Multilingual Research That Holds Up
Comparability problems do not show up in the field.
They show up in the tables.
Localipsum governs the full arc of a multilingual study from instrument adaptation through fielding to coded data, with one standard applied at every stage and one point of contact accountable for the result.
Discussion and moderator guide adaptation
Survey and questionnaire adaptation
Open ends coded in original language before translation
Vendor coordination across languages and time zones
When language decisions in your data are questioned in analysis, or in front of a client, you need a partner who can defend them. When that moment comes, we are the right team.
Localipsum exists for the teams that cannot afford to find out after field.

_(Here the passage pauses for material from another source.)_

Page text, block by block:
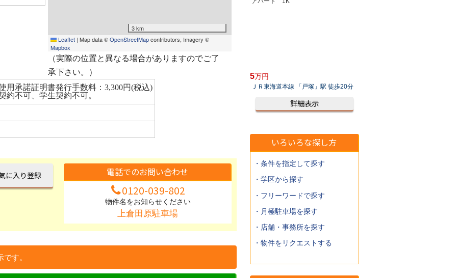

Language and market problems discovered after fielding are expensive, sometimes fatal to a study. Localipsum provides input at the design stage so equivalence issues are resolved in the instrument rather than discovered in the tables.
Where your protocol calls for it, Localipsum supports structured review and reconciliation in the TRAPD tradition (Translation, Review, Adjudication, Pretesting, and Documentation), reviewing source items for translatability before fielding and flagging wording that will not hold across markets.
Adaptation is judged against whether an item measures the same construct in the target language, not whether it mirrors the source word for word.
Moderation is fielded through researchers credentialed in the social sciences and trained in methodology, not bilingual generalists.
Glossaries, codeframes, and documented decisions travel with the study so a tracker reads the same in wave four as
in wave one.
Open ends are coded in the source language against your frame, then translated. The sequence protects the nuance the codeframe exists to capture.